Potrebbe essere una torbida trama di Joel Shumacher, regista de il numero 23, l’ossessionante thriller numerologico interpretato da Jim Carrey e dall’attrice  Virginia Madsen. Virginia.

Potrebbe essere un film; forse lo è. La  camera si sposta nella penombra di una sala d’attesa, seduta con le gambe incrociale c’è Virginia Raggi. Sepolto da una pila di quotidiani e riviste economiche scorge un libro: Il numero cinque, scritto dall’anagrammista tedesco Otto Khompl.

Incuriosita Virginia lo prende in mano, sfoglia le prime pagine. La scrittura è complessa, la punteggiatura povera, le poche pause non danno requie alla vista e all’intelletto. La trama affonda nel mistero. Un alveare  di coincidenze in cui il suo destino si intreccia a quello del borgomastro Marino, protagonista del romanzo. Persuasa che il racconto parli di lei,  Virginia lascia che la narrazione la trasporti. Avverte che la sua vita è in pericolo, e con essa le sorti del movimento.

Un alito caldo e mefitico le attraversa le narici, è intorpidita, ha un principio di svenimento.  Squilla il telefono, è il dottor Pizzarotti. Intanto una panda rossa si arresta davanti all’ufficio. Il confine tra romanzo e realtà si fa sempre più labile.

– Virginia, dobbiamo incontrarci!
– D’accordo Federico, sono in ufficio, ti aspetto.

Pochi minuti e suona il citofono.

– Chi è?
– Formaggio ve ne abbisogna, signori’?
– No, grazie!
– Buono mì!
– No, davvero, grazie.

Arriva Pizzarotti. I due setacciano la posta elettronica e le carte del movimento, cercano la prova che assolva Virginia e inchiodi il direttorio.

-Maledizione! Dev’esserci per forza! – Erompe Pizzarotti –
-Ma dove diavolo… Eccola! L’ho trovata!

Rapporto: posta inviata alla 5:55 del 5 agosto 2016, nessun oggetto. «Caro Luigi, a scopo informativo ti scrivo…». E’ la lettera con la quale Virginia Raggi pone al corrente il direttorio della posizione dell’assessore Muraro, indagata  per traffico illecito di rifiuti, abuso d’ufficio, truffa.
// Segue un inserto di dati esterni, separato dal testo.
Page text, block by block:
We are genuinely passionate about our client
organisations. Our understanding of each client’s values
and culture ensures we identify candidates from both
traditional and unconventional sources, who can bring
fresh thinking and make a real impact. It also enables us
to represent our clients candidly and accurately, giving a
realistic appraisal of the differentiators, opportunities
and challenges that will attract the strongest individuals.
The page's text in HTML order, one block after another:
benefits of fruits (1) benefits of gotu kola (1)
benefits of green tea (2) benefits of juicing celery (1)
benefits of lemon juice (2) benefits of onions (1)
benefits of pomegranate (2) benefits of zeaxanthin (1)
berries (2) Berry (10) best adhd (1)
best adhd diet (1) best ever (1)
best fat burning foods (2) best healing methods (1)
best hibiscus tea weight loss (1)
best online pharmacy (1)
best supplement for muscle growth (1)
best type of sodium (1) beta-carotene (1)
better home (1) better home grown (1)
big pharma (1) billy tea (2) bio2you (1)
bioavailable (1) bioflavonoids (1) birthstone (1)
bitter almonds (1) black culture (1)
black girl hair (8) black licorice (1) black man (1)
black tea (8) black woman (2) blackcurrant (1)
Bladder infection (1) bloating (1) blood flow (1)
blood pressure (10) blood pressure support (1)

Ancora non è chiaro chi sapesse cosa e da quanto lo sapesse, ma la vicenda assume contorni più nitidi.

– Federico, cosa facciamo?

Virginia si volta, Pizzarotti non c’è più. Non c’è mai stato. Il sindaco ripiomba nel  suo calvario, ha paura. E poi quel numero che ritorna: la sveglia quotidiana alle cinque, il civico della sua abitazione, i chilometri che la separano dal suo ufficio, il tram numero cinque, i cinque membri del direttorio. Cinque.

E’ notte. Virginia è in preda agli incubi, fatica a prendere sonno, ha appena sognato di assassinare Alfio Marchini. E’ convinta che la colpa sia del libro. Vuole andare a fondo, capire cosa si cela dietro il libro e il suo fantomatico scrittore. Ripete ossessivamente il suo nome: Otto Khompl… Otto Khompl…  Qualcosa non torna. Scende dal letto, apre il libro, lo sfoglia, arriva a pagina 55. Ultimo capitolo: il quinto.
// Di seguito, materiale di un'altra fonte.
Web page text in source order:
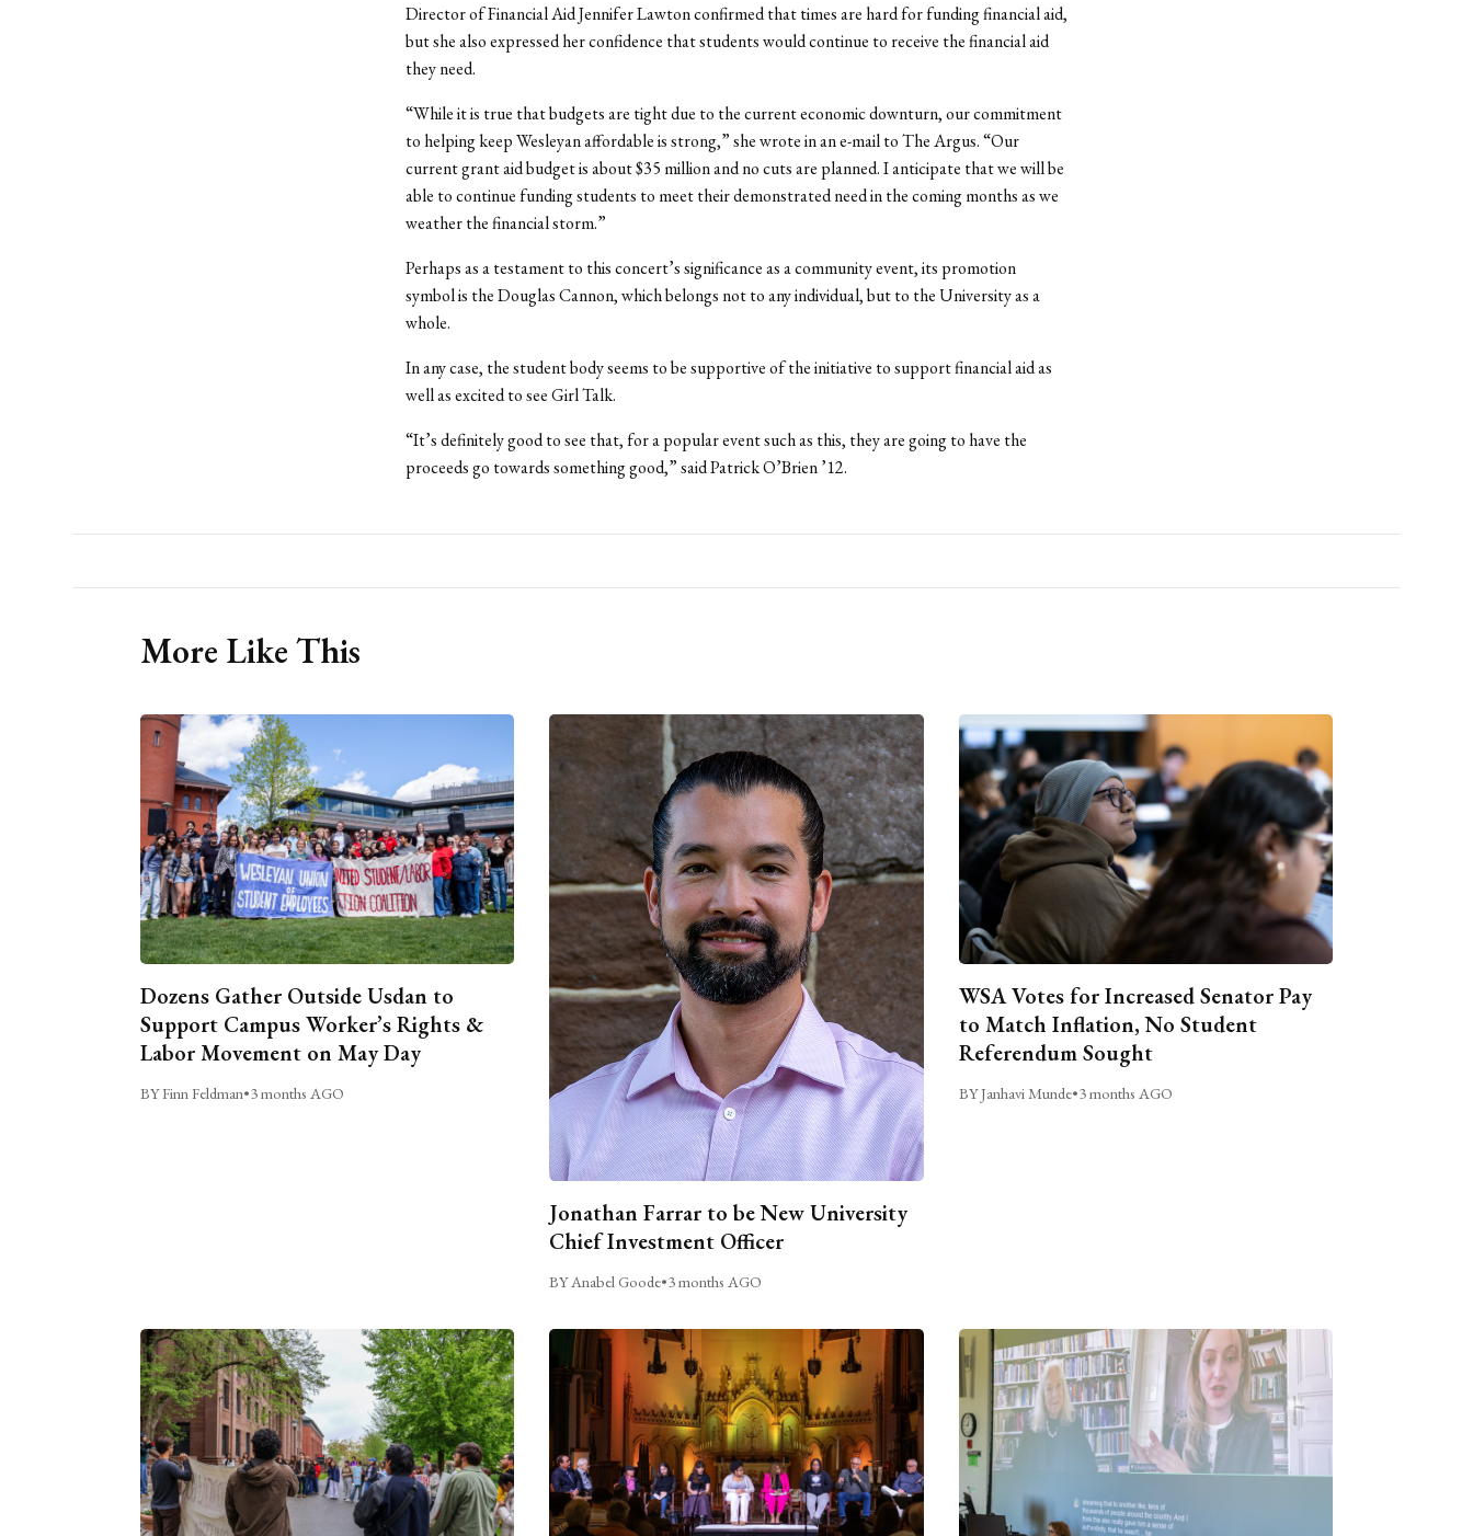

La pagina è bianca. Trova solo un numero di telefono scritto a mano. Lo compone, risponde una voce femminile.

– Hotel Penta buonasera, sono Gigliola, come posso esserle utile?
– Buonasera Gigliola, vorrei prenotare una una camera per domani.
– Mi dispiace, signora, domani siamo al complotto.
– Scusi?!
– Dicevo che domani siamo al completo
– Mi perdoni, avevo capito male. Quando avete la prima disponibilità?
– La prima disponibilità… vediamo… il cinque ottobre. Una singola.
– La camera cinque immagino…
– Mi faccia verificare… Sì,  la cinque. Ma come ha fatto?!
– Fortuna, semplice fortuna.

∗∗∗∗

[Hotel Penta,  5 ottobre 2016]

E’ mattina, Virginia ha appena consegnato il suo documento d’identità all’addetto del ricevimento.
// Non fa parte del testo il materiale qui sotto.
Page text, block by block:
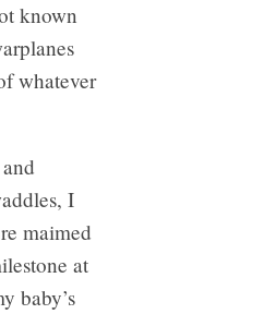
known
whatever
I
maimed
at
baby’s

– Prego, signora Raggi, la camera è al quinto piano. Può prendere l’ascensore.

Attraversa il corridoio, raggiunge la stanza, adagia la chiave sul sensore, attende lo scatto ed entra. Ad accoglierla il televisore acceso e un mazzo di rose. Accanto un biglietto piegato in due.

In evidente stato preagonico, poggia la borsa sul letto, si avvicina al tavolo, apre il biglietto:

aaaaaaaaaaaaaaaa

∗ ∗ ∗ ∗

[Virginia Raggi telefona a Matteo Renzi]

– Matteo, non capisco! Cos’è questa storia? È uno scherzo?
– No.
– E allora?
– Un modo carino per ribadire che la mia legislatura va avanti.